◆ Supplied data:
*** Block opens ***
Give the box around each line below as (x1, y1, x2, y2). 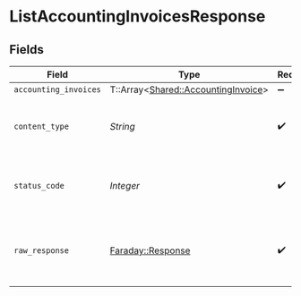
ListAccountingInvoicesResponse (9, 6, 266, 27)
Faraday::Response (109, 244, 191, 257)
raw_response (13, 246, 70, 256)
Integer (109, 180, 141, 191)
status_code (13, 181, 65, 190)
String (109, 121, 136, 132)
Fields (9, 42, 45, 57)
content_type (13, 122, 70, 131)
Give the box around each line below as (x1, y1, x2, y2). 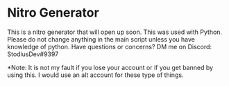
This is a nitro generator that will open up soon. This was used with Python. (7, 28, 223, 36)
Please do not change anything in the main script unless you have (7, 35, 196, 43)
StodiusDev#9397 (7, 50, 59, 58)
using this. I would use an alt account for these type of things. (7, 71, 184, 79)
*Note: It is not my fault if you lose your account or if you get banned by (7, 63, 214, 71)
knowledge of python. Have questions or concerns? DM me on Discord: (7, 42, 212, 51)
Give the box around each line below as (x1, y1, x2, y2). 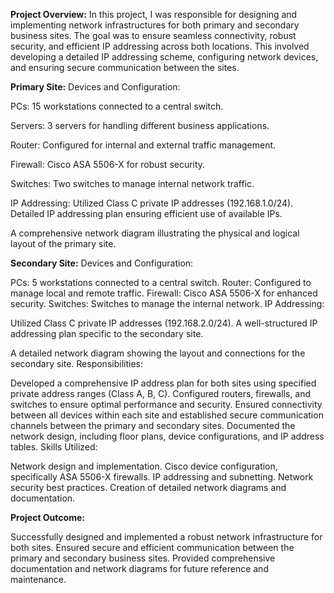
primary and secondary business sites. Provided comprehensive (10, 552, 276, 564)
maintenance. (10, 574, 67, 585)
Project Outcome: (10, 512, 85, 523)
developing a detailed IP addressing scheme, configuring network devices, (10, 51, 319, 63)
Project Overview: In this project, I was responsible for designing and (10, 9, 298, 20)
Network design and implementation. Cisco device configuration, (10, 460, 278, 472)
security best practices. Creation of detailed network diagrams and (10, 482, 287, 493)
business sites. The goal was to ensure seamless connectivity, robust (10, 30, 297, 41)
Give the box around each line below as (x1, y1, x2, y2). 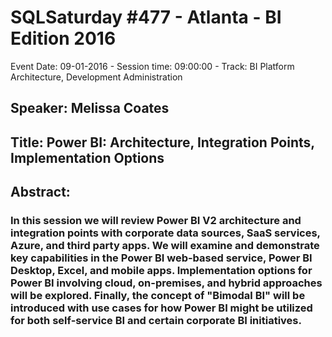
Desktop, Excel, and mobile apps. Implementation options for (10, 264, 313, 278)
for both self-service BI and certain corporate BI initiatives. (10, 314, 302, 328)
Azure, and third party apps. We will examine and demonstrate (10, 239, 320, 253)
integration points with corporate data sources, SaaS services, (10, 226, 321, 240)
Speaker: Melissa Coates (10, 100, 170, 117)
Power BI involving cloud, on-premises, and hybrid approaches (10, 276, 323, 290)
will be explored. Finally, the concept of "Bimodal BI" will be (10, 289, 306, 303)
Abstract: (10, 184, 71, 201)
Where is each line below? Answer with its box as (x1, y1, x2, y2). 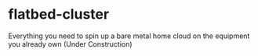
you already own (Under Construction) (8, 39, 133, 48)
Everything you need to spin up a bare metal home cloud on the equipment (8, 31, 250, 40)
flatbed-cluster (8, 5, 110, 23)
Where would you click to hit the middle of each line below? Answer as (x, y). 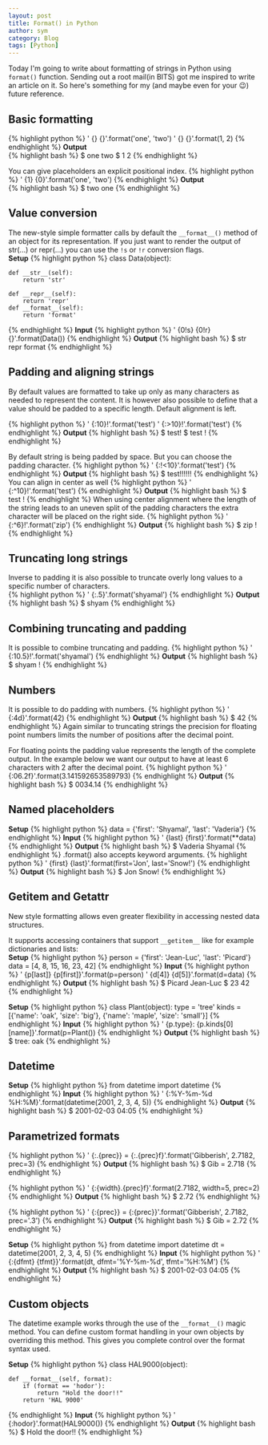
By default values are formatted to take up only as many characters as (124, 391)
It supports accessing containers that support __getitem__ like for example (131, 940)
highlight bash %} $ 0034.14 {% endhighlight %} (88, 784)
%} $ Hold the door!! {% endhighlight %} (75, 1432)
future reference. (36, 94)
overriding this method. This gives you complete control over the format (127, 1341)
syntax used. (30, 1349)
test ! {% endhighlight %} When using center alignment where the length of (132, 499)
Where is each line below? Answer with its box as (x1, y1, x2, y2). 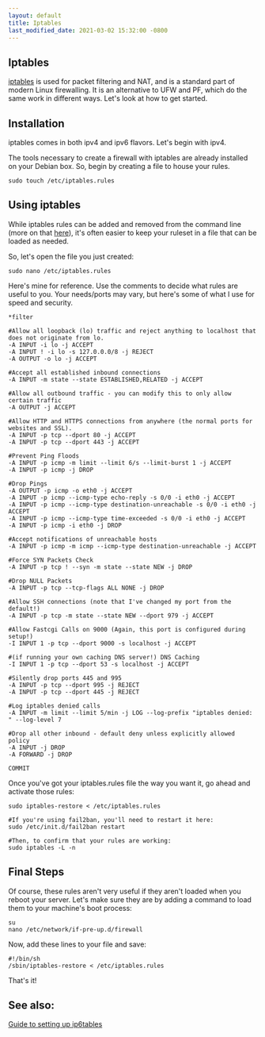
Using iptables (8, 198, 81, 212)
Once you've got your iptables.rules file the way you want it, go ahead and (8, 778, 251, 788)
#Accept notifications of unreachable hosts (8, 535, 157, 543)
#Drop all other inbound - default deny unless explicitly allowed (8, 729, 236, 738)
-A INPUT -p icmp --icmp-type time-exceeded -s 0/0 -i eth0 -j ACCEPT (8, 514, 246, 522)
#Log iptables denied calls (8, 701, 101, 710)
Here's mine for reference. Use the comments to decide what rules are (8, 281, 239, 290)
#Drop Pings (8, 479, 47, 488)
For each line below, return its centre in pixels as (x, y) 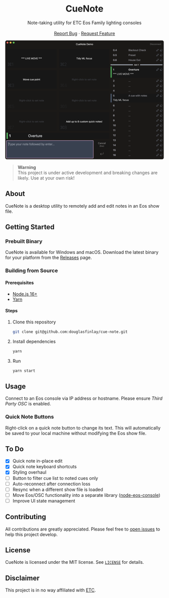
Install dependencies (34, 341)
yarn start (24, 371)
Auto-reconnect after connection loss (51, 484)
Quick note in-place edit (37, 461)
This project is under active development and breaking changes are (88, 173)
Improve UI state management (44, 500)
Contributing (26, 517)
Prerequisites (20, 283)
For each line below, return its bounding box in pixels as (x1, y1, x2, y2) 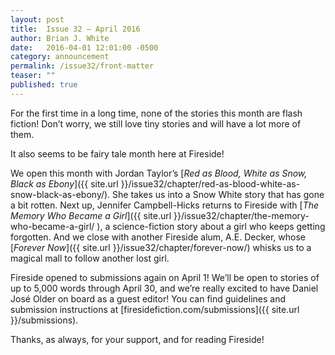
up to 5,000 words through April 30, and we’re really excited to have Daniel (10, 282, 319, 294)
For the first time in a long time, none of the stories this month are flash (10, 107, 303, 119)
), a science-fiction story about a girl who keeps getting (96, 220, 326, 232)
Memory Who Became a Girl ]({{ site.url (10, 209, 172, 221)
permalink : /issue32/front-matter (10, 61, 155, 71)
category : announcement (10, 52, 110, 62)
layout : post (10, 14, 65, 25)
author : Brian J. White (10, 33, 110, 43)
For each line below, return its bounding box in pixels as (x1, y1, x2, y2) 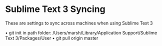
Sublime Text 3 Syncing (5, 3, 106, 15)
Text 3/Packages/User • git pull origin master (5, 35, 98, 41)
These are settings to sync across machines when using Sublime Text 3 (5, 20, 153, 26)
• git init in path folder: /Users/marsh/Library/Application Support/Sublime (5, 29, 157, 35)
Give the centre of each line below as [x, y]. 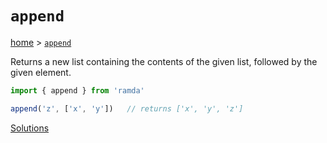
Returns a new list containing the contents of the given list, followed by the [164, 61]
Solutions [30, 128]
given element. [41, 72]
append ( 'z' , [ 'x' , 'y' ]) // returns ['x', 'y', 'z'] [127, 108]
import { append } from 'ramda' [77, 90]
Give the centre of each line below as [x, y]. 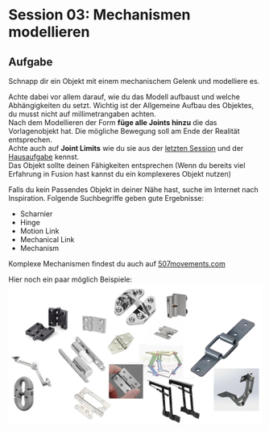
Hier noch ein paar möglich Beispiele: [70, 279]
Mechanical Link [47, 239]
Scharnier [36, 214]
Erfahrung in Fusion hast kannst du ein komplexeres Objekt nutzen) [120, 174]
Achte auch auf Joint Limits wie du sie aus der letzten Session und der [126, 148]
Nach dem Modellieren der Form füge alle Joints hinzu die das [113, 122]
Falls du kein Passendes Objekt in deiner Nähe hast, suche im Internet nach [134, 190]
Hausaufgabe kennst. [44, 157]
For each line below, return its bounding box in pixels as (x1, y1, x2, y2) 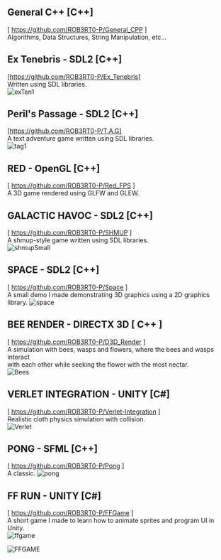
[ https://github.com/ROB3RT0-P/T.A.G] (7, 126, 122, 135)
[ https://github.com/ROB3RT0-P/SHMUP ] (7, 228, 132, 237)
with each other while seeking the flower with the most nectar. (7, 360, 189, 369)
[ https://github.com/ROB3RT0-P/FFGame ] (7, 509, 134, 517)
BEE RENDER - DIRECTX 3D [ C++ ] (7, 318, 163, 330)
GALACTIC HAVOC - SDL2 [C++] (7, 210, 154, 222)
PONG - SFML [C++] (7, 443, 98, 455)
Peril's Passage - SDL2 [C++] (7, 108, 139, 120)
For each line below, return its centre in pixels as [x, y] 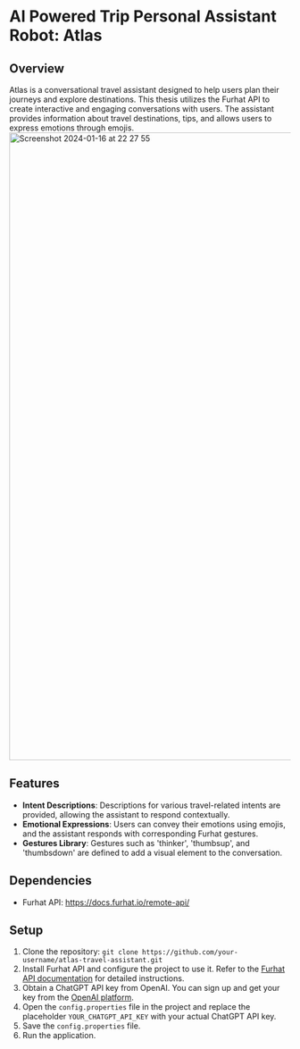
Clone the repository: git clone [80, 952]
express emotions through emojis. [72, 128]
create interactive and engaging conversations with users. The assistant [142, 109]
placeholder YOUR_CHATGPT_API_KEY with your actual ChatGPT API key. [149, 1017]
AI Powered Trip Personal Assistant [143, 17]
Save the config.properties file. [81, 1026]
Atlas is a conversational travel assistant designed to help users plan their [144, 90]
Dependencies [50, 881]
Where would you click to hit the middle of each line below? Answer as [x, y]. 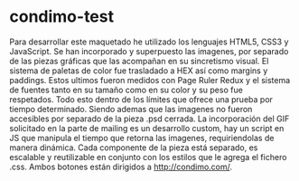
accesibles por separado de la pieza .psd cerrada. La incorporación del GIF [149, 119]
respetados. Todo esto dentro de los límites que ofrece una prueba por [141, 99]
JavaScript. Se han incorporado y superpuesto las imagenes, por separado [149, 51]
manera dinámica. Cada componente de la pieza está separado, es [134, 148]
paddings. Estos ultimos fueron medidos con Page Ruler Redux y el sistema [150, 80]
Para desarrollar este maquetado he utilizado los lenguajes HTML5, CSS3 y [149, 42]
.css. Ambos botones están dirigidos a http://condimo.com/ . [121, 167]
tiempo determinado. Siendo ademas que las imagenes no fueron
*** Block closes ***
◆ Try it:
Print an exact copy of the lines above, from the one containing "business sites. The" through the one containing "#Drop Pings (8, 479, 47, 488)", and leave out the pictures.

◆ Result for this exercise:
business sites. The goal was to ensure seamless connectivity, robust (10, 30, 297, 41)
Give the box around each line below as (x1, y1, x2, y2). 
Desktop, Excel, and mobile apps. Implementation options for (10, 264, 313, 278)
for both self-service BI and certain corporate BI initiatives. (10, 314, 302, 328)
Azure, and third party apps. We will examine and demonstrate (10, 239, 320, 253)
integration points with corporate data sources, SaaS services, (10, 226, 321, 240)
Speaker: Melissa Coates (10, 100, 170, 117)
Power BI involving cloud, on-premises, and hybrid approaches (10, 276, 323, 290)
will be explored. Finally, the concept of "Bimodal BI" will be (10, 289, 306, 303)
Abstract: (10, 184, 71, 201)
Where is each line below? Answer with its box as (x1, y1, x2, y2). 
you already own (Under Construction) (8, 39, 133, 48)
Everything you need to spin up a bare metal home cloud on the equipment (8, 31, 250, 40)
flatbed-cluster (8, 5, 110, 23)
Where would you click to hit the middle of each line below? Answer as (x, y). 
By default values are formatted to take up only as many characters as (124, 391)
It supports accessing containers that support __getitem__ like for example (131, 940)
highlight bash %} $ 0034.14 {% endhighlight %} (88, 784)
%} $ Hold the door!! {% endhighlight %} (75, 1432)
future reference. (36, 94)
overriding this method. This gives you complete control over the format (127, 1341)
syntax used. (30, 1349)
test ! {% endhighlight %} When using center alignment where the length of (132, 499)
Where is each line below? Answer with its box as (x1, y1, x2, y2). 
Using iptables (8, 198, 81, 212)
Once you've got your iptables.rules file the way you want it, go ahead and (8, 778, 251, 788)
#Accept notifications of unreachable hosts (8, 535, 157, 543)
#Drop all other inbound - default deny unless explicitly allowed (8, 729, 236, 738)
-A INPUT -p icmp --icmp-type time-exceeded -s 0/0 -i eth0 -j ACCEPT (8, 514, 246, 522)
#Log iptables denied calls (8, 701, 101, 710)
Here's mine for reference. Use the comments to decide what rules are (8, 281, 239, 290)
#Drop Pings (8, 479, 47, 488)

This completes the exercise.